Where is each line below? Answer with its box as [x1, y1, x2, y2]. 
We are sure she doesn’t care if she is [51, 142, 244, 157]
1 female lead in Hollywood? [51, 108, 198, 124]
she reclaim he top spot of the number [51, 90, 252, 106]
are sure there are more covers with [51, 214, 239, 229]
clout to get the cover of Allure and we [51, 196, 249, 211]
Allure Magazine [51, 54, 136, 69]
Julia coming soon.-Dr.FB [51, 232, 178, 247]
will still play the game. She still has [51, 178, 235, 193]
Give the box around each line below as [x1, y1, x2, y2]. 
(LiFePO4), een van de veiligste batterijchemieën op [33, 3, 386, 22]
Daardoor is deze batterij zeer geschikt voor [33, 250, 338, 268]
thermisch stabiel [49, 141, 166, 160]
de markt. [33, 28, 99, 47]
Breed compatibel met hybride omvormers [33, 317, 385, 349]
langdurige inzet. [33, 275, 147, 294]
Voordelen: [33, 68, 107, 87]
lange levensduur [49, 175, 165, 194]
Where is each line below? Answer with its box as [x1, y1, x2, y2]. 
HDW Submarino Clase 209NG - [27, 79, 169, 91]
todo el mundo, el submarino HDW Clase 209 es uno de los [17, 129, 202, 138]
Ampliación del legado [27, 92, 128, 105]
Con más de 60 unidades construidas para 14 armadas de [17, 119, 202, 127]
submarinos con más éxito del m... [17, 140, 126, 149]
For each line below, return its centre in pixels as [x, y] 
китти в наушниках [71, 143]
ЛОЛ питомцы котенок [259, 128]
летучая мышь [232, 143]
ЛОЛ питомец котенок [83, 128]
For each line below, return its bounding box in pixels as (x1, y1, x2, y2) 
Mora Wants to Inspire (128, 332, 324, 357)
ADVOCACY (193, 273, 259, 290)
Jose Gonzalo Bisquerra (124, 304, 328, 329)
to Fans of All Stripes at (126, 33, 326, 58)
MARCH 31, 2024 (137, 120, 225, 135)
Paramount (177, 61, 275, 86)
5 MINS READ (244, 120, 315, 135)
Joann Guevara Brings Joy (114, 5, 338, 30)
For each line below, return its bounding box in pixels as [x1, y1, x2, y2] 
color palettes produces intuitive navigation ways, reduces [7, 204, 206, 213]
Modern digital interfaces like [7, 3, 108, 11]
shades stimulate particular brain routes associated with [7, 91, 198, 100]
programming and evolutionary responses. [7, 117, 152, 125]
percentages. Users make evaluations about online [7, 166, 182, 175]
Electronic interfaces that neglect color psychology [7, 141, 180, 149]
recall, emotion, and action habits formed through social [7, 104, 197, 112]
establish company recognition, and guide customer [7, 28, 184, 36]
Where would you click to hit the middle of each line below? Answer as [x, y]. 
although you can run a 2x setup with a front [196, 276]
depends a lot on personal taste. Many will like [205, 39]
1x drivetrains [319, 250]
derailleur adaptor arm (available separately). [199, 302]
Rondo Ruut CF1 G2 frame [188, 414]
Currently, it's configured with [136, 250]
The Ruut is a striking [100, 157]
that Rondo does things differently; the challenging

* DIRECTIONS *
What you need to do is retype all the entries exactly as written.

* REPLY *
Where is each line below? Answer with its box as [x1, y1, x2, y2]. 
We are sure she doesn’t care if she is [51, 142, 244, 157]
1 female lead in Hollywood? [51, 108, 198, 124]
she reclaim he top spot of the number [51, 90, 252, 106]
are sure there are more covers with [51, 214, 239, 229]
clout to get the cover of Allure and we [51, 196, 249, 211]
Allure Magazine [51, 54, 136, 69]
Julia coming soon.-Dr.FB [51, 232, 178, 247]
will still play the game. She still has [51, 178, 235, 193]
Give the box around each line below as [x1, y1, x2, y2]. 
(LiFePO4), een van de veiligste batterijchemieën op [33, 3, 386, 22]
Daardoor is deze batterij zeer geschikt voor [33, 250, 338, 268]
thermisch stabiel [49, 141, 166, 160]
de markt. [33, 28, 99, 47]
Breed compatibel met hybride omvormers [33, 317, 385, 349]
langdurige inzet. [33, 275, 147, 294]
Voordelen: [33, 68, 107, 87]
lange levensduur [49, 175, 165, 194]
Where is each line below? Answer with its box as [x1, y1, x2, y2]. 
HDW Submarino Clase 209NG - [27, 79, 169, 91]
todo el mundo, el submarino HDW Clase 209 es uno de los [17, 129, 202, 138]
Ampliación del legado [27, 92, 128, 105]
Con más de 60 unidades construidas para 14 armadas de [17, 119, 202, 127]
submarinos con más éxito del m... [17, 140, 126, 149]
For each line below, return its centre in pixels as [x, y] 
китти в наушниках [71, 143]
ЛОЛ питомцы котенок [259, 128]
летучая мышь [232, 143]
ЛОЛ питомец котенок [83, 128]
For each line below, return its bounding box in pixels as (x1, y1, x2, y2) 
Mora Wants to Inspire (128, 332, 324, 357)
ADVOCACY (193, 273, 259, 290)
Jose Gonzalo Bisquerra (124, 304, 328, 329)
to Fans of All Stripes at (126, 33, 326, 58)
MARCH 31, 2024 (137, 120, 225, 135)
Paramount (177, 61, 275, 86)
5 MINS READ (244, 120, 315, 135)
Joann Guevara Brings Joy (114, 5, 338, 30)
For each line below, return its bounding box in pixels as [x1, y1, x2, y2] 
color palettes produces intuitive navigation ways, reduces [7, 204, 206, 213]
Modern digital interfaces like [7, 3, 108, 11]
shades stimulate particular brain routes associated with [7, 91, 198, 100]
programming and evolutionary responses. [7, 117, 152, 125]
percentages. Users make evaluations about online [7, 166, 182, 175]
Electronic interfaces that neglect color psychology [7, 141, 180, 149]
recall, emotion, and action habits formed through social [7, 104, 197, 112]
establish company recognition, and guide customer [7, 28, 184, 36]
Where would you click to hit the middle of each line below? Answer as [x, y]. 
although you can run a 2x setup with a front [196, 276]
depends a lot on personal taste. Many will like [205, 39]
1x drivetrains [319, 250]
derailleur adaptor arm (available separately). [199, 302]
Rondo Ruut CF1 G2 frame [188, 414]
Currently, it's configured with [136, 250]
The Ruut is a striking [100, 157]
that Rondo does things differently; the challenging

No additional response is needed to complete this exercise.